The global financial crisis has finally made its way to this small Swiss valley. When Hans Stadelmann talks about currency speculators, it seems like two worlds are colliding.
There is Stradelmann, the 44-year-old cheese maker standing in his small factory, which smells of freshly cut Appenzeller cheese. Five men are working at the boilers, making the most popular Swiss cheese in Germany according to a traditional recipe handed down through the centuries.
And then there are the international financial markets, that abstract global entity whose actors have decided that the Swiss franc is a safe investment and, in doing so, have pushed the currency's value to record levels against the dollar and the euro. A year back, one euro was worth 1.35 francs. Two weeks ago, the value was 1-to-1.

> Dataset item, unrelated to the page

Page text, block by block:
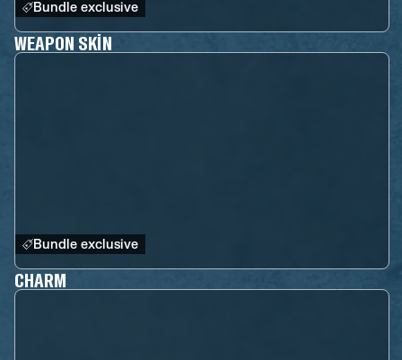
Bundle exclusive
WEAPON SKIN
Bundle exclusive
CHARM

This presents a problem for Stadelmann. About 40 percent of his products are exported, most of them to EU countries. In order to keep his earnings level in francs, he's being forced to charge higher prices in euros -- and not all of his customers are willing to pay them.
"I'm already selling less, and I'm afraid it's going to get much worse," Stadelmann says.
And it's not just his company he's worried about. "I get my milk from 50 small family farmers," he says. "If I close up shop, I'd be destroying the livelihoods of 50 families."
Swiss Buying Imported Cheese
Stadelmann is powerless against the financial markets. He knows it, and it only makes him worry more. Investors across the world are finding safe haven in the Swiss franc, and the country's export industry is paying the price. Exports from the Alpine nation tumbled by about four billion francs (€3.5 billion or $5 billion) in June, and exports to the EU, the country's most important trading partner, were down almost 15 percent.
Even Swiss consumers have been merciless. Since imported products have gotten cheaper, they have even been buying foreign cheese. Though Stadelmann belittles cheeses imported from Holland and Germany as "chewy globs," he still can't hide how much he's worried about his industry.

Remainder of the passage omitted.